We can communicate this information is by separating the levels of edu and adding labels by using facet_grid(). Faceting allows us to split our one plot into several panels. (See the section With Facets.) Specifying the formula ~ edu means that the plots will be split along the education variable.

Then, flipping the coordinates will arrange our barplots horizontally.

acs |> 
  group_by(race, edu) |> 
  summarize(n = n()) |> 
  mutate(perc = 100*n/sum(n)) |> 
  ggplot(aes(x = race, y = perc)) +
  geom_bar(stat = "identity") +
  facet_grid(~ edu) + 
  coord_flip()
## `summarise()` has grouped output by 'race'. You can override using the `.groups` argument.

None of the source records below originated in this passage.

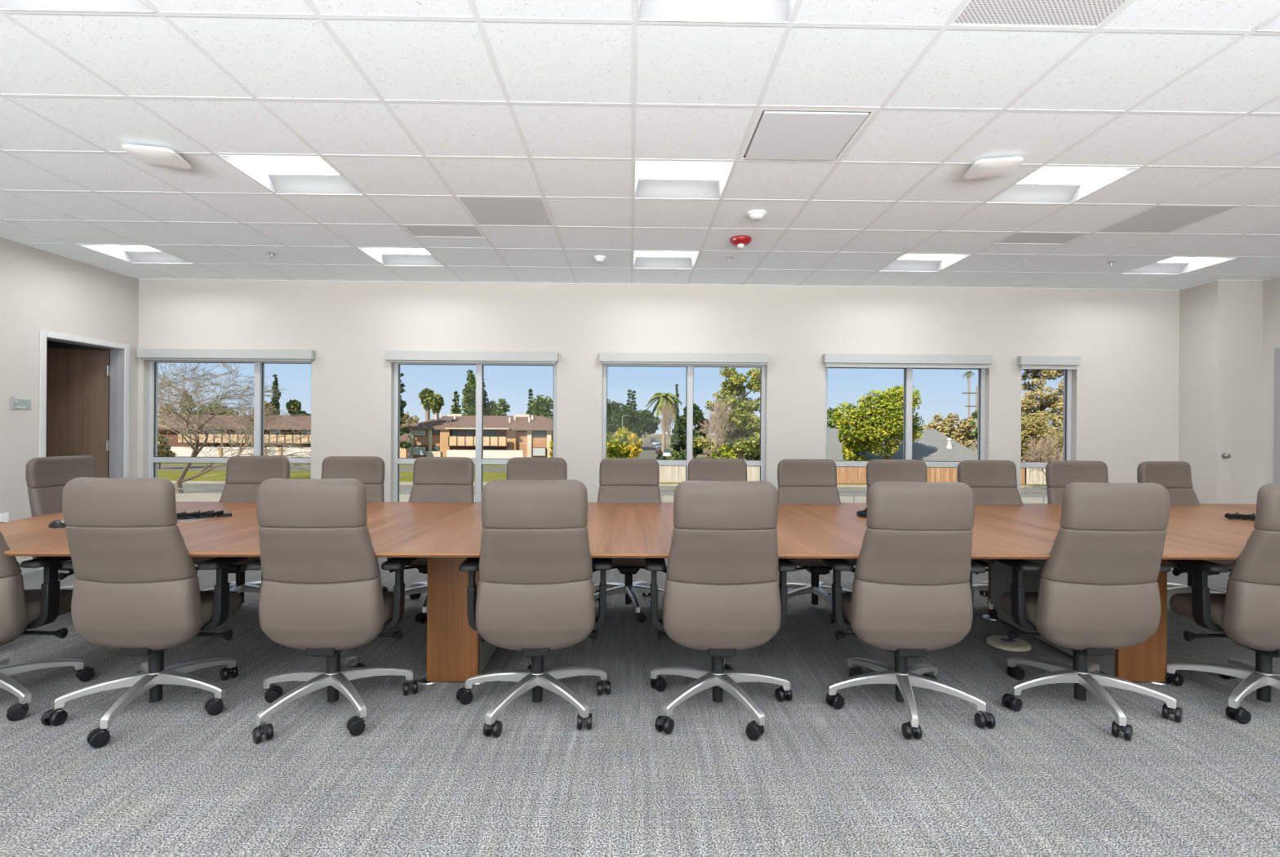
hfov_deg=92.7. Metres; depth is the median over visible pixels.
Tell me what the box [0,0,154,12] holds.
ceiling light
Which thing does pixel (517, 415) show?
roof vent
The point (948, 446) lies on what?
roof vent
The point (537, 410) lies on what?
broadleaf tree
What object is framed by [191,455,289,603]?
office chair
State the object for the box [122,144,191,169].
wireless access point
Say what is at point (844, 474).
wooden fence
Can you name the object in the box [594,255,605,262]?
smoke detector
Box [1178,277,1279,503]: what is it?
wall
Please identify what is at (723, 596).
office chair
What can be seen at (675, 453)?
bush
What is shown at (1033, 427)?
shrub
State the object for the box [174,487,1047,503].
curb
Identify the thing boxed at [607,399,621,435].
evergreen tree
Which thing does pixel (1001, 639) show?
socket
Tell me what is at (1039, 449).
bare shrub
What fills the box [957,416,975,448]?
tree
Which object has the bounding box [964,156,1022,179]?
wireless access point
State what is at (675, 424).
cypress tree
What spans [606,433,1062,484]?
ground
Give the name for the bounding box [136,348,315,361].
roller blind
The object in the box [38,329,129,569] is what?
door
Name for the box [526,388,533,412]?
conifer
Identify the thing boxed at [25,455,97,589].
office chair
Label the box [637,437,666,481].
road
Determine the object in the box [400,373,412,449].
tree
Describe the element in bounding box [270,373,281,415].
cypress tree
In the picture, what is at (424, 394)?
palm tree
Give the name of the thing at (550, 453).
shrub
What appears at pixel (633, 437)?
shrub
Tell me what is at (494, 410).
broadleaf tree
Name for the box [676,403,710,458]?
evergreen tree
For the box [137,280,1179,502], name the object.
wall
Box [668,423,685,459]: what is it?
evergreen tree
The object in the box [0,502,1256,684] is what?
conference table
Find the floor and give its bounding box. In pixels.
[0,557,1279,856]
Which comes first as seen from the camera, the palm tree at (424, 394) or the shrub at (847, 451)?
the shrub at (847, 451)
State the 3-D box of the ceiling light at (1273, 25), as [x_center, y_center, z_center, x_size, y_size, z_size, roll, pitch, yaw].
[2.726,-1.615,2.120,0.585,0.101,0.585,0,0,-1]
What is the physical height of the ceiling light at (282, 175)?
0.101 m
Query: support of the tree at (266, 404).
on the ground at (703, 455)
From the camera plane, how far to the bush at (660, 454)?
57.45 m
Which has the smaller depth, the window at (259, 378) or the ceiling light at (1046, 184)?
the ceiling light at (1046, 184)
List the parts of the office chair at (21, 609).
backrest, lumbar panel, armrest, lever, seat, arm post
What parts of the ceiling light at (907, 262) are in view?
plate
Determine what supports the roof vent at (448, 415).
attached to the apartment building at (451, 435)
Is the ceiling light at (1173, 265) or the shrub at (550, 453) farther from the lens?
the shrub at (550, 453)
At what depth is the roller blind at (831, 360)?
6.68 m
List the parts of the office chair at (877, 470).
backrest
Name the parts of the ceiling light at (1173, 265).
plate
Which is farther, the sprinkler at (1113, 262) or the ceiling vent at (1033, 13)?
the sprinkler at (1113, 262)
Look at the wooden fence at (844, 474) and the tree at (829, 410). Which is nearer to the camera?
the wooden fence at (844, 474)
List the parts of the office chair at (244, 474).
seat, backrest
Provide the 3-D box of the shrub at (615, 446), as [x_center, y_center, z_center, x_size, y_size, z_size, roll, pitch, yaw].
[-2.141,2.392,58.123,4.380,5.177,3.630,0,0,-31]
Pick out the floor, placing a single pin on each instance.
(172, 778)
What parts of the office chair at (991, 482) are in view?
lumbar panel, seat, backrest
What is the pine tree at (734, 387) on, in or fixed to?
on the ground at (703, 455)
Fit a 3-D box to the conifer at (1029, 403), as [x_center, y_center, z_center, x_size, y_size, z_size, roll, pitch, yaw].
[43.854,-1.933,66.621,8.577,14.456,7.512,0,0,17]
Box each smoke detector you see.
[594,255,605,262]
[746,209,766,220]
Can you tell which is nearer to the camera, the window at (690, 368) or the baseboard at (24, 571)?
the baseboard at (24, 571)
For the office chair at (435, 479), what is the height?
1.083 m
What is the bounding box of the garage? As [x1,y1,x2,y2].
[400,432,407,457]
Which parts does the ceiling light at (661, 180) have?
plate, plate
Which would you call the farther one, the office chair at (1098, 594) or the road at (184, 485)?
the road at (184, 485)
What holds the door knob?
attached to the wall at (1229, 331)
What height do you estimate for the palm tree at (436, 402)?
11.488 m
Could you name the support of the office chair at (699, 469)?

One advantage of this plot over the colorful stacked barplot is that we can easily compare the proportions within each level of edu. Vertically scan the “Some College” facet, and you can see which levels of race have greater or lesser proportions in this category (“White” has the most, “Hispanic” the least, and the other three are somewhat tied). However, if we try to compare the green “Some College” bars in our stacked barplot, it is much more difficult to compare. Separating the bars into facets facilitates this type of between-race, within-edu comparison.

We can also add text with the percentage shown by each bar. As with before, we need to adjust the y limits to make room for our labels, and then we need to use hjust to move the text to a better place.

Note how we can use round() within our ggplot call to round perc to the nearest tenth.

acs |> 
  group_by(race, edu) |> 
  summarize(n = n()) |> 
  mutate(perc = 100*n/sum(n)) |> 
  ggplot(aes(x = race, y = perc)) +
  geom_col() +
  facet_grid(~ edu) + 
  coord_flip() +
  ylim(c(0, 90)) +
  geom_text(aes(label = round(perc, 1)), hjust = -.1) 
## `summarise()` has grouped output by 'race'. You can override using the `.groups` argument.

In this case, since our bars are separated and the column names give information about the edu variable, we can add color for strictly aesthetic purposes.

Specify this with fill = edu.

acs |> 
  filter(!is.na(edu)) |> 
  group_by(race, edu) |> 
  summarize(n = n()) |> 
  mutate(perc = 100*n/sum(n)) |> 
  ggplot(aes(x = race, y = perc, fill = edu)) +
  geom_col() +
  facet_grid(~ edu) + 
  coord_flip() +
  ylim(c(0, 90)) +
  geom_text(aes(label = round(perc, 1)), hjust = -.1)
## `summarise()` has grouped output by 'race'. You can override using the `.groups` argument.

Since color does not give any unique information, add show.legend = F to geom_bar() to suppress the legend, since it does not add any information.

acs |> 
  filter(!is.na(edu)) |> 
  group_by(race, edu) |> 
  summarize(n = n()) |> 
  mutate(perc = 100*n/sum(n)) |> 
  ggplot(aes(x = race, y = perc, fill = edu)) +
  geom_col(show.legend = F) +
  facet_grid(~ edu) + 
  coord_flip() +
  ylim(c(0, 90)) +
  geom_text(aes(label = round(perc, 1)), hjust = -.1)
## `summarise()` has grouped output by 'race'. You can override using the `.groups` argument.

One issue in the plot is that our facet names are a little long, and “Less than High School” is being cut off. We could experiment with text size, or we can use the labeller argument in our facet_grid() function and specify the maximum number of characters before the line wraps.

While we are at it, we can also increase the text size of the facet text for emphasis with the strip.text argument in theme().

acs |> 
  filter(!is.na(edu)) |> 
  group_by(race, edu) |> 
  summarize(n = n()) |> 
  mutate(perc = 100*n/sum(n)) |> 
  ggplot(aes(x = race, y = perc, fill = edu)) +
  geom_col(show.legend = F) +
  facet_grid(~ edu, labeller = label_wrap_gen(width=10)) + 
  coord_flip() +
  ylim(c(0, 90)) +
  geom_text(aes(label = round(perc, 1)), hjust = -.1) +
  theme(strip.text = element_text(size = 12))
## `summarise()` has grouped output by 'race'. You can override using the `.groups` argument.